**Aim of the exercise**
Reproduce the listing exactly and skip over any pictures.

**Excerpted data**
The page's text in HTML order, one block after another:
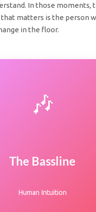
In those moments,
matters is the person
in the floor.
🎶
The Bassline
Human Intuition
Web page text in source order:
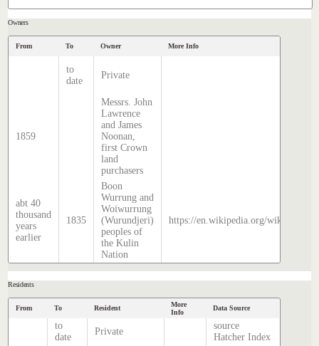
Owners
From To Owner More Info
to
date
Private
1859
Messrs. John
Lawrence
and James
Noonan,
first Crown
land
purchasers
abt 40
thousand
years
earlier
1835
Boon
Wurrung and
Woiwurrung
(Wurundjeri)
peoples of
the Kulin
Nation
https://en.wikipedia.org/wiki/
Residents
From To Resident
More
Info
Data Source
to
date
Private
source
Hatcher Index
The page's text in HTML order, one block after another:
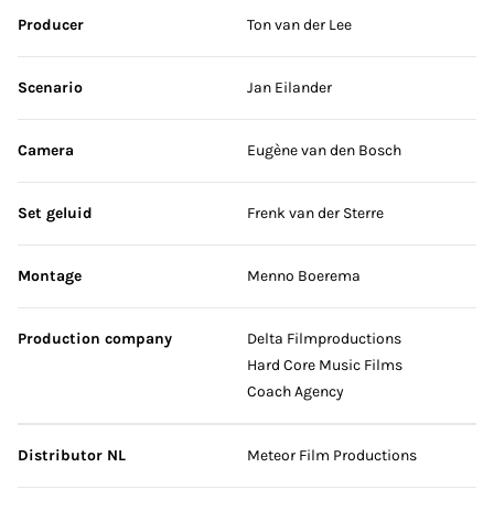
Producer Ton van der Lee
Scenario Jan Eilander
Camera Eugène van den Bosch
Set geluid Frenk van der Sterre
Montage Menno Boerema
Production company
Delta Filmproductions
Hard Core Music Films
Coach Agency
Distributor NL Meteor Film Productions
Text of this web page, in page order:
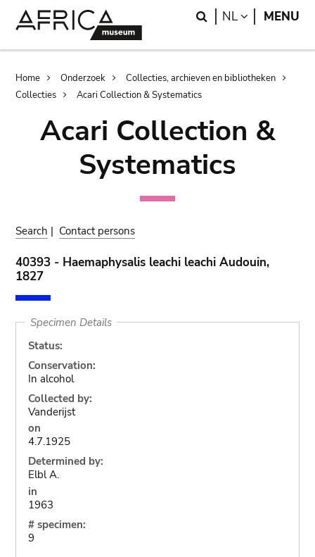
Search
NL LANGUAGE
MENU
Breadcrumb
Home Onderzoek
Collecties, archieven en bibliotheken
Collecties
Acari Collection & Systematics
Acari Collection &
Systematics
Search | Contact persons
40393 - Haemaphysalis leachi leachi Audouin,
1827
Specimen Details
Status:
Conservation:
In alcohol
Collected by:
Vanderijst
on
4.7.1925
Determined by:
Elbl A.
in
1963
# specimen:
9
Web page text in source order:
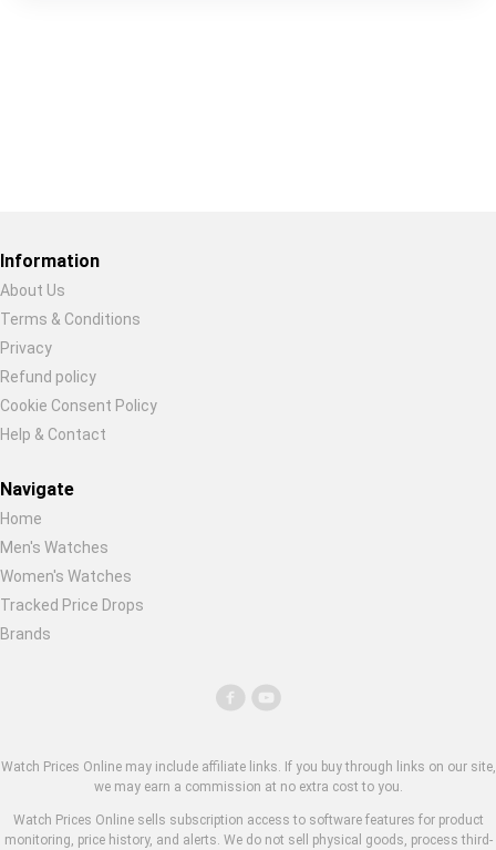
Information
About Us
Terms & Conditions
Privacy
Refund policy
Cookie Consent Policy
Help & Contact
Navigate
Home
Men's Watches
Women's Watches
Tracked Price Drops
Brands
Watch Prices Online may include affiliate links. If you buy through links on our site,
we may earn a commission at no extra cost to you.
Watch Prices Online sells subscription access to software features for product
monitoring, price history, and alerts. We do not sell physical goods, process third-
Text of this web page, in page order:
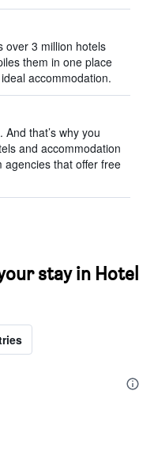
over 3 million hotels
them in one place
accommodation.
that’s why you
and accommodation
agencies that offer free
stay in Hotel
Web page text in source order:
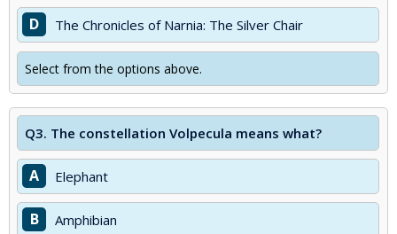
D The Chronicles of Narnia: The Silver Chair
Select from the options above.
Q3. The constellation Volpecula means what?
A Elephant
B Amphibian
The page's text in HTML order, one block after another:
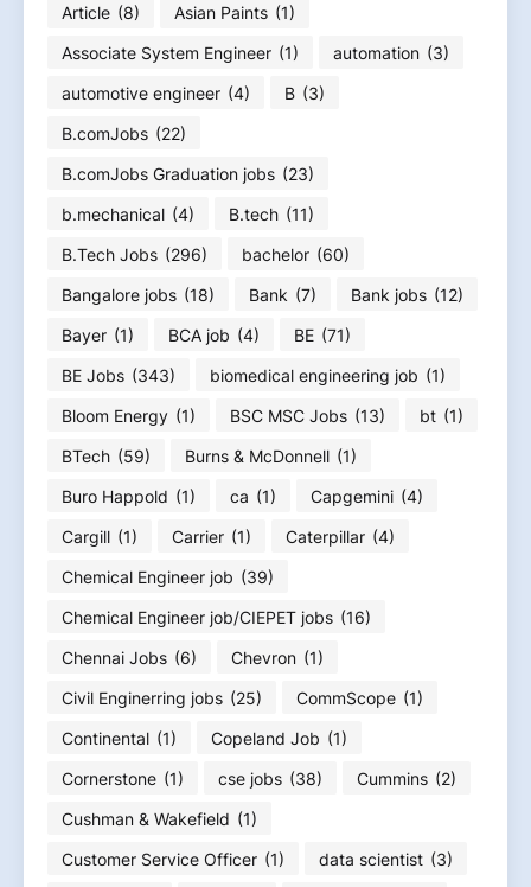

**Answer below**
The page's text in HTML order, one block after another:
In those moments,
matters is the person
in the floor.
🎶
The Bassline
Human Intuition
Web page text in source order:
Owners
From To Owner More Info
to
date
Private
1859
Messrs. John
Lawrence
and James
Noonan,
first Crown
land
purchasers
abt 40
thousand
years
earlier
1835
Boon
Wurrung and
Woiwurrung
(Wurundjeri)
peoples of
the Kulin
Nation
https://en.wikipedia.org/wiki/
Residents
From To Resident
More
Info
Data Source
to
date
Private
source
Hatcher Index
The page's text in HTML order, one block after another:
Producer Ton van der Lee
Scenario Jan Eilander
Camera Eugène van den Bosch
Set geluid Frenk van der Sterre
Montage Menno Boerema
Production company
Delta Filmproductions
Hard Core Music Films
Coach Agency
Distributor NL Meteor Film Productions
Text of this web page, in page order:
Search
NL LANGUAGE
MENU
Breadcrumb
Home Onderzoek
Collecties, archieven en bibliotheken
Collecties
Acari Collection & Systematics
Acari Collection &
Systematics
Search | Contact persons
40393 - Haemaphysalis leachi leachi Audouin,
1827
Specimen Details
Status:
Conservation:
In alcohol
Collected by:
Vanderijst
on
4.7.1925
Determined by:
Elbl A.
in
1963
# specimen:
9
Web page text in source order:
Information
About Us
Terms & Conditions
Privacy
Refund policy
Cookie Consent Policy
Help & Contact
Navigate
Home
Men's Watches
Women's Watches
Tracked Price Drops
Brands
Watch Prices Online may include affiliate links. If you buy through links on our site,
we may earn a commission at no extra cost to you.
Watch Prices Online sells subscription access to software features for product
monitoring, price history, and alerts. We do not sell physical goods, process third-
Text of this web page, in page order:
over 3 million hotels
them in one place
accommodation.
that’s why you
and accommodation
agencies that offer free
stay in Hotel
Web page text in source order:
D The Chronicles of Narnia: The Silver Chair
Select from the options above.
Q3. The constellation Volpecula means what?
A Elephant
B Amphibian
The page's text in HTML order, one block after another:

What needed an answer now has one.